Comparative Example 2
The conductive copper paste 2 obtained in Comparative Example 1 was applied onto a polyimide film using a bar coater and dried with hot air at 120 ° C. for 5 minutes to obtain a 5 μm coating film. In the same manner as the baking process using heated steam in Example 2, baking process using superheated steam at 200 ° C. for 60 minutes was performed. The specific resistance of the obtained copper thin film is shown in Table 1.

Comparative Example 3
A copper thin film was obtained in the same manner as in Comparative Example 2 except that the firing temperature and firing time were set at 250 ° C. for 10 minutes. The specific resistance of the obtained copper thin film is shown in Table 1.

Comparative Example 4
A copper thin film was obtained in the same manner as in Example 2 except that the firing temperature was 150 ° C. The specific resistance of the obtained copper thin film is shown in Table 1.

Comparative Example 5
The conductive copper paste 1 obtained in Example 1 was applied onto a polyimide film using a bar coater and dried with hot air at 120 ° C. for 5 minutes to obtain a 5 μm coating film. Subsequently, a baking treatment was performed at 250 ° C. for 10 minutes in a hydrogen-nitrogen mixed atmosphere having a hydrogen content of 5% by volume.
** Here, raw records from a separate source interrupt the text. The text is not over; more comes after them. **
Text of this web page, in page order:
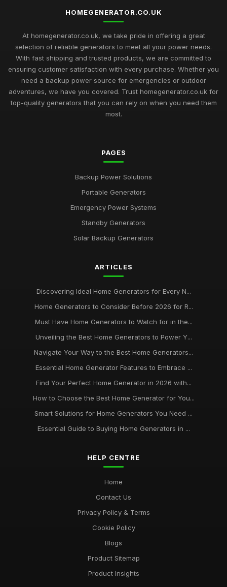
HOMEGENERATOR.CO.UK
At homegenerator.co.uk, we take pride in offering a great
selection of reliable generators to meet all your power needs.
With fast shipping and trusted products, we are committed to
ensuring customer satisfaction with every purchase. Whether you
need a backup power source for emergencies or outdoor
adventures, we have you covered. Trust homegenerator.co.uk for
top-quality generators that you can rely on when you need them
most.
PAGES
Backup Power Solutions
Portable Generators
Emergency Power Systems
Standby Generators
Solar Backup Generators
ARTICLES
Discovering Ideal Home Generators for Every N...
Home Generators to Consider Before 2026 for R...
Must Have Home Generators to Watch for in the...
Unveiling the Best Home Generators to Power Y...
Navigate Your Way to the Best Home Generators...
Essential Home Generator Features to Embrace ...
Find Your Perfect Home Generator in 2026 with...
How to Choose the Best Home Generator for You...
Smart Solutions for Home Generators You Need ...
Essential Guide to Buying Home Generators in ...
HELP CENTRE
Home
Contact Us
Privacy Policy & Terms
Cookie Policy
Blogs
Product Sitemap
Product Insights
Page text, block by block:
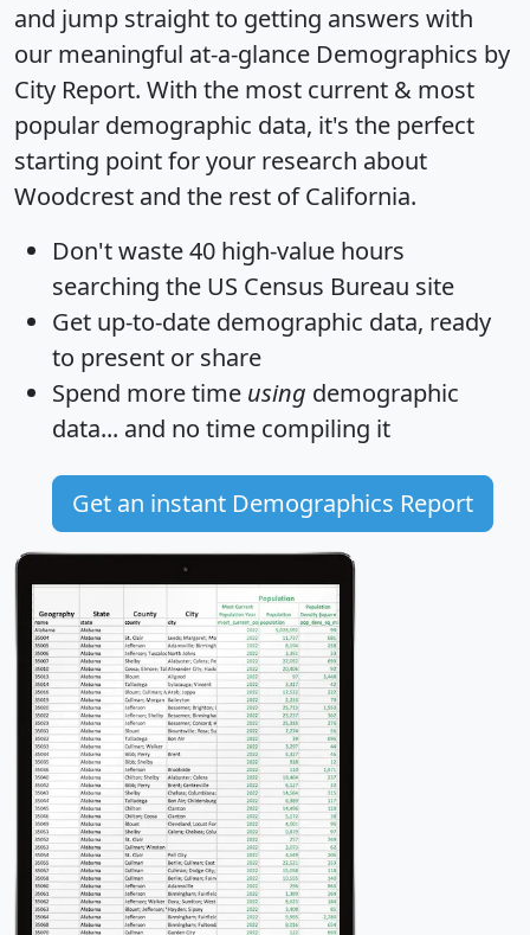
and jump straight to getting answers with
our meaningful at-a-glance Demographics by
City Report. With the most current & most
popular demographic data, it's the perfect
starting point for your research about
Woodcrest and the rest of California.
Don't waste 40 high-value hours
searching the US Census Bureau site
Get up-to-date demographic data, ready
to present or share
Spend more time using demographic
data... and no time compiling it
Get an instant Demographics Report

The specific resistance of the obtained copper thin film is shown in Table 1.

Comparative Example 6
Table 1 shows the specific resistance of the copper thin film obtained in the same manner as in Comparative Example 5 except that the firing time was 60 minutes.

Comparative Example 7
The conductive copper paste 1 obtained in Example 1 was applied onto a polyimide film using a bar coater and dried with hot air at 120 ° C. for 5 minutes to obtain a 5 μm coating film. Subsequently, a baking treatment was performed at 250 ° C. for 10 minutes in a nitrogen mixed atmosphere. The specific resistance of the obtained copper thin film is shown in Table 1.

Comparative Example 8
Table 1 shows the specific resistance of the copper thin film obtained in the same manner as in Comparative Example 7 except that the firing time was 1 hour instead of 10 minutes.
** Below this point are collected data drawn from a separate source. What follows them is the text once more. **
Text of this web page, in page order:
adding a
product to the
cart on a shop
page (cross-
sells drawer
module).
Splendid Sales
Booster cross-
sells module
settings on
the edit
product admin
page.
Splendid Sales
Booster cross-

  Table 1 shows that in a conductive copper paste using hydrolyzable gelatin as a protective agent, a copper thin film having a low resistance can be obtained at a lower temperature or in a shorter time when firing with superheated steam. On the other hand, in the case of the conductive copper paste using polyvinylpyrrolidone as a protective agent, it can be seen that the specific resistance is high under the same firing conditions. Further, the specific resistance of the copper thin film is higher under the hydrogen-nitrogen mixed gas or under the nitrogen gas other than the superheated steam treatment as compared with the superheated steam treatment.
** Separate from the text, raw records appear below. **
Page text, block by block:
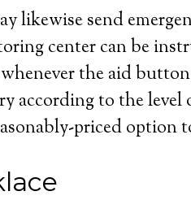
likewise send
center can be
the aid
according to the level
priced option
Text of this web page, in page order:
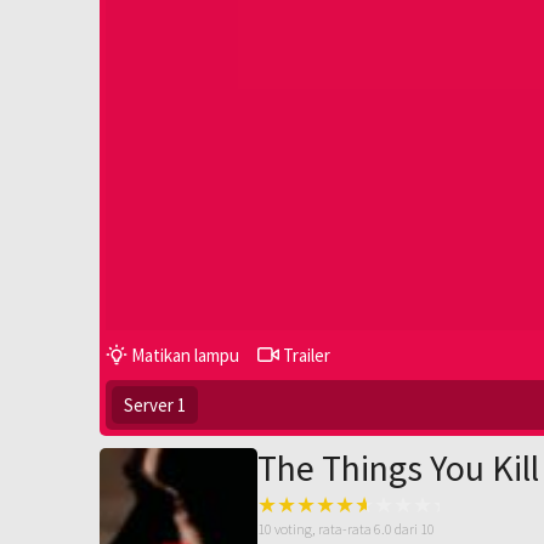
Matikan lampu Trailer
Server 1
The Things You
10 voting, rata-rata 6.0 dari 10

  A metal thin film having a low specific resistance can be obtained by subjecting the coating film obtained from the conductive paste of the present invention to a superheated steam treatment. The metal thin film thus obtained is also useful as a metal thin film forming material such as a metal / resin laminate, an electromagnetic shielding metal thin film, a conductive layer for plating, a metal wiring material, a conductive material, etc. It can be applied to antennas, electromagnetic wave shields, electrodes and the like.

Claims (6)

  A conductive paste for superheated steam treatment, comprising metal nanoparticles protected with a hydrolyzable protective agent.   The conductive paste according to claim 1, wherein the hydrolyzable protective agent is a protein.   3. The conductive paste according to claim 1, wherein the metal nanoparticles contain particles made of at least one of copper, copper oxide, and copper complex.   The conductive paste according to claim 1, wherein a heat treatment temperature in the superheated steam treatment is 200 ° C. or higher.   The manufacturing method of a metal thin film which forms a coating film using the electrically conductive paste in any one of Claims 1-4, and then heat-processes with a superheated steam to this coating film, and obtains a metal thin film.   The metal thin film manufactured by the manufacturing method of Claim 5.